Using the data that follows, return exactly the lines from the one that contains "Figure 1 , where" through the one that contains "normalizations of distributions", ends included.

------------------------------

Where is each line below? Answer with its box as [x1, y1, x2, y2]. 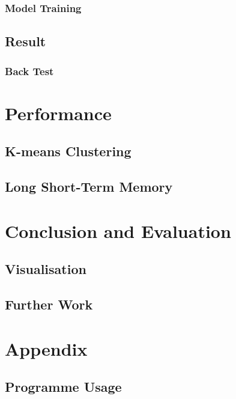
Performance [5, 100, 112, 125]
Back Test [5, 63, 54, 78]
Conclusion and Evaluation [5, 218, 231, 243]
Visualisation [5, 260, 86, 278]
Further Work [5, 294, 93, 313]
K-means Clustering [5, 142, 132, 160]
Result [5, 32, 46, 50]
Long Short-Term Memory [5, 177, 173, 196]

------------------------------

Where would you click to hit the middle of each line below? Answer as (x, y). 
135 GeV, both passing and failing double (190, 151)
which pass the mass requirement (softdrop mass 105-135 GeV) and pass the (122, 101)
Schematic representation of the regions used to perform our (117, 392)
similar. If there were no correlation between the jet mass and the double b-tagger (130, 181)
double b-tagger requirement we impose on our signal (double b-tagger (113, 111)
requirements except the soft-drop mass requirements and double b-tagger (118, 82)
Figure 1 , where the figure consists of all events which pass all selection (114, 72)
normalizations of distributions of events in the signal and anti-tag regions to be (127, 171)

------------------------------

Result of the task —
Figure 1 , where the figure consists of all events which pass all selection (114, 72)
normalizations of distributions of events in the signal and anti-tag regions to be (127, 171)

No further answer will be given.